While some companies have absolutely made good on their promise to put their tax savings to work for their employees and consumers, others have failed to do so. According to the Washington Post, S&P 500 companies increased spending on facilities and equipment by nearly 19 percent in 2018, while research and development spending jumped 34 percent. However, in the same period, stock buybacks increased at an even greater clip, which does little for the economy as a whole. According to economist Brad Setser, quoted in Intelligencer: “There is no wide pattern of companies bringing back jobs or profits from abroad. The global distribution of corporations’ offshore profits — our best measure of their tax avoidance gymnastics — hasn’t budged from the prevailing trend.”
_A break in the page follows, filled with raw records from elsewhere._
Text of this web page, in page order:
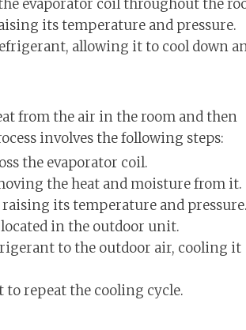
evaporator coil throughout the
its temperature and pressure.
allowing it to cool down
from the air in the room and then
involves the following steps:
the evaporator coil.
the heat and moisture from it.
its temperature and pressure.
in the outdoor unit.
to the outdoor air, cooling it
repeat the cooling cycle.

When the tax cut was delivered, ostensibly deficit-conscious Republicans assured Americans that the economic growth it stimulated would offset the loss in tax revenue, but the opposite has proved to be the case. According to Forbes, for the corporate tax cut to be revenue neutral, corporate profits would have to increase 67 percent, which is plainly wishful thinking. Instead, the deficit shot up 17 percent from 2017 to 2018. Most importantly for the long-term health of the economy, the tax cuts did little to spur wage growth, which has remained stagnant in spite of low unemployment and soaring corporate profits, as illustrated in this dramatic chart from the Wall Street Journal.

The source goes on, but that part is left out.